- _ASSIGNED TASK_
Below are some records; write them all out again exactly.

(Collected data entries)
■ ■ ■ ■
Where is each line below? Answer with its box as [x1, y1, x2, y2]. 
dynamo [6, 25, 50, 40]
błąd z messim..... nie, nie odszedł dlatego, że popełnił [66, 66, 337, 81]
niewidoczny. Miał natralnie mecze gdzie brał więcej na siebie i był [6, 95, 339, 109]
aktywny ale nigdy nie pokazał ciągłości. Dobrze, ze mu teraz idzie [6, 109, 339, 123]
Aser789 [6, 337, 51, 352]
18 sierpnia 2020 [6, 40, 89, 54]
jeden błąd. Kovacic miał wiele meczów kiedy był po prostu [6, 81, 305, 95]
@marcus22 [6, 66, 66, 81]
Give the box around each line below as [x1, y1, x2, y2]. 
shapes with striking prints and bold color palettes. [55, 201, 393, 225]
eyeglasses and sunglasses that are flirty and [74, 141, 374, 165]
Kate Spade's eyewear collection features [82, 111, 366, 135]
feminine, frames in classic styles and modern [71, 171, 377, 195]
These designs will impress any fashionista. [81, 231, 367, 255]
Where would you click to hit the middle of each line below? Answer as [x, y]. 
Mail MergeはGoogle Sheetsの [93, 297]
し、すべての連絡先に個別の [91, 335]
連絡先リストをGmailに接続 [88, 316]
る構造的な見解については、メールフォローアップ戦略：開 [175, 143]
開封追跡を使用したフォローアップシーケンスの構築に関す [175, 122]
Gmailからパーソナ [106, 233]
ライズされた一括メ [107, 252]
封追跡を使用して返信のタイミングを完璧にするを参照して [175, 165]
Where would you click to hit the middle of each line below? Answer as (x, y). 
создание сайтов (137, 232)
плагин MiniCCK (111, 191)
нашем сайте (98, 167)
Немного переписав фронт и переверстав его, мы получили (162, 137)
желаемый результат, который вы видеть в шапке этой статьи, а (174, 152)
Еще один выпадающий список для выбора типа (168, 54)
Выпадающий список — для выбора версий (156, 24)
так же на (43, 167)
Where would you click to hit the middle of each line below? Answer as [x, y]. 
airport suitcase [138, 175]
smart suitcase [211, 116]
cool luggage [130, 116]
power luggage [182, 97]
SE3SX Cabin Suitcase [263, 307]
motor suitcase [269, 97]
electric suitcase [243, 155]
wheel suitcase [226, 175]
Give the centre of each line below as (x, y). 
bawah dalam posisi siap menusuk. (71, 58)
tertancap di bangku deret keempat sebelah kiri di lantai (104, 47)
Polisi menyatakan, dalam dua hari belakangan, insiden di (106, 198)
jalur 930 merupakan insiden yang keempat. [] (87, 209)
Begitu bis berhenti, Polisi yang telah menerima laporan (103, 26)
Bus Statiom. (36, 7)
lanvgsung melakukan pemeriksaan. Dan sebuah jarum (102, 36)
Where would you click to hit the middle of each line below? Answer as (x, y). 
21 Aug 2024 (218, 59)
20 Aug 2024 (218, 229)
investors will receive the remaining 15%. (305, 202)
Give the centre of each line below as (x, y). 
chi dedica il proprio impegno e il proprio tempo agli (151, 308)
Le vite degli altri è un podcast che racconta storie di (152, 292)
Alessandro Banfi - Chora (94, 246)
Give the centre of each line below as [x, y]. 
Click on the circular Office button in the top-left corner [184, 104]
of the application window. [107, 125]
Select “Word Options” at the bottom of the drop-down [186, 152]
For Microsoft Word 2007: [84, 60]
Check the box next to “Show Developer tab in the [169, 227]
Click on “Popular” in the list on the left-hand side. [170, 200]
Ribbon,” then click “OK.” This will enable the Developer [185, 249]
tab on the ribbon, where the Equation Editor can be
■ ■ ■ ■
- _RESPONSE BOX_
Where is each line below? Answer with its box as [x1, y1, x2, y2]. 
dynamo [6, 25, 50, 40]
błąd z messim..... nie, nie odszedł dlatego, że popełnił [66, 66, 337, 81]
niewidoczny. Miał natralnie mecze gdzie brał więcej na siebie i był [6, 95, 339, 109]
aktywny ale nigdy nie pokazał ciągłości. Dobrze, ze mu teraz idzie [6, 109, 339, 123]
Aser789 [6, 337, 51, 352]
18 sierpnia 2020 [6, 40, 89, 54]
jeden błąd. Kovacic miał wiele meczów kiedy był po prostu [6, 81, 305, 95]
@marcus22 [6, 66, 66, 81]
Give the box around each line below as [x1, y1, x2, y2]. 
shapes with striking prints and bold color palettes. [55, 201, 393, 225]
eyeglasses and sunglasses that are flirty and [74, 141, 374, 165]
Kate Spade's eyewear collection features [82, 111, 366, 135]
feminine, frames in classic styles and modern [71, 171, 377, 195]
These designs will impress any fashionista. [81, 231, 367, 255]
Where would you click to hit the middle of each line below? Answer as [x, y]. 
Mail MergeはGoogle Sheetsの [93, 297]
し、すべての連絡先に個別の [91, 335]
連絡先リストをGmailに接続 [88, 316]
る構造的な見解については、メールフォローアップ戦略：開 [175, 143]
開封追跡を使用したフォローアップシーケンスの構築に関す [175, 122]
Gmailからパーソナ [106, 233]
ライズされた一括メ [107, 252]
封追跡を使用して返信のタイミングを完璧にするを参照して [175, 165]
Where would you click to hit the middle of each line below? Answer as (x, y). 
создание сайтов (137, 232)
плагин MiniCCK (111, 191)
нашем сайте (98, 167)
Немного переписав фронт и переверстав его, мы получили (162, 137)
желаемый результат, который вы видеть в шапке этой статьи, а (174, 152)
Еще один выпадающий список для выбора типа (168, 54)
Выпадающий список — для выбора версий (156, 24)
так же на (43, 167)
Where would you click to hit the middle of each line below? Answer as [x, y]. 
airport suitcase [138, 175]
smart suitcase [211, 116]
cool luggage [130, 116]
power luggage [182, 97]
SE3SX Cabin Suitcase [263, 307]
motor suitcase [269, 97]
electric suitcase [243, 155]
wheel suitcase [226, 175]
Give the centre of each line below as (x, y). 
bawah dalam posisi siap menusuk. (71, 58)
tertancap di bangku deret keempat sebelah kiri di lantai (104, 47)
Polisi menyatakan, dalam dua hari belakangan, insiden di (106, 198)
jalur 930 merupakan insiden yang keempat. [] (87, 209)
Begitu bis berhenti, Polisi yang telah menerima laporan (103, 26)
Bus Statiom. (36, 7)
lanvgsung melakukan pemeriksaan. Dan sebuah jarum (102, 36)
Where would you click to hit the middle of each line below? Answer as (x, y). 
21 Aug 2024 (218, 59)
20 Aug 2024 (218, 229)
investors will receive the remaining 15%. (305, 202)
Give the centre of each line below as (x, y). 
chi dedica il proprio impegno e il proprio tempo agli (151, 308)
Le vite degli altri è un podcast che racconta storie di (152, 292)
Alessandro Banfi - Chora (94, 246)
Give the centre of each line below as [x, y]. 
Click on the circular Office button in the top-left corner [184, 104]
of the application window. [107, 125]
Select “Word Options” at the bottom of the drop-down [186, 152]
For Microsoft Word 2007: [84, 60]
Check the box next to “Show Developer tab in the [169, 227]
Click on “Popular” in the list on the left-hand side. [170, 200]
Ribbon,” then click “OK.” This will enable the Developer [185, 249]
tab on the ribbon, where the Equation Editor can be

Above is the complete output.